What you are asked to do.
Return all of the entries exactly, but do not include the pictures.

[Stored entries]

····················

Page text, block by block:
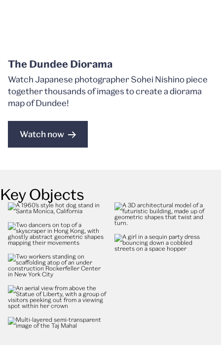
The Dundee Diorama
Watch Japanese photographer Sohei Nishino piece
together thousands of images to create a diorama
map of Dundee!
Watch now
Key Objects
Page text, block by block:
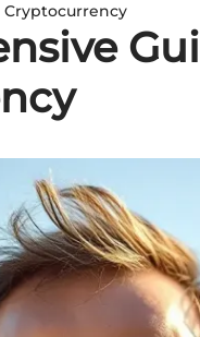
Cryptocurrency
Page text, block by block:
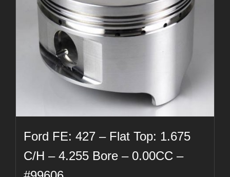
Ford FE: 427 – Flat Top: 1.675
C/H – 4.255 Bore – 0.00CC –
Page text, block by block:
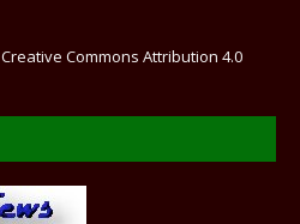
Creative Commons Attribution 4.0
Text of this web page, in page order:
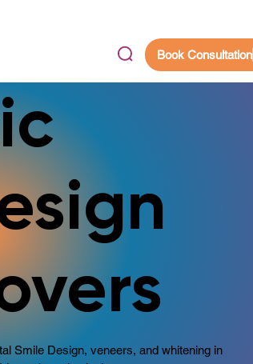
Book Consultation
Smile Design, veneers, and whitening in
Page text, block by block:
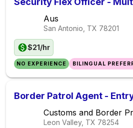
Aus
San Antonio, TX 78201
$21/hr
NO EXPERIENCE BILINGUAL
Border Patrol Agent -
Customs and Border
Leon Valley, TX 78254
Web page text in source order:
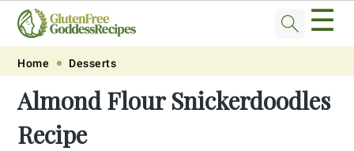
Skip
primary
navigation
Skip
main
content
Skip
primary
sidebar
Skip
footer
☰
Home Desserts
Almond Flour Snickerdoodles
Recipe

····················

Solution.
Page text, block by block:
The Dundee Diorama
Watch Japanese photographer Sohei Nishino piece
together thousands of images to create a diorama
map of Dundee!
Watch now
Key Objects
Page text, block by block:
Cryptocurrency
Page text, block by block:
Ford FE: 427 – Flat Top: 1.675
C/H – 4.255 Bore – 0.00CC –
Page text, block by block:
Creative Commons Attribution 4.0
Text of this web page, in page order:
Book Consultation
Smile Design, veneers, and whitening in
Page text, block by block:
Aus
San Antonio, TX 78201
$21/hr
NO EXPERIENCE BILINGUAL
Border Patrol Agent -
Customs and Border
Leon Valley, TX 78254
Web page text in source order:
Skip
primary
navigation
Skip
main
content
Skip
primary
sidebar
Skip
footer
☰
Home Desserts
Almond Flour Snickerdoodles
Recipe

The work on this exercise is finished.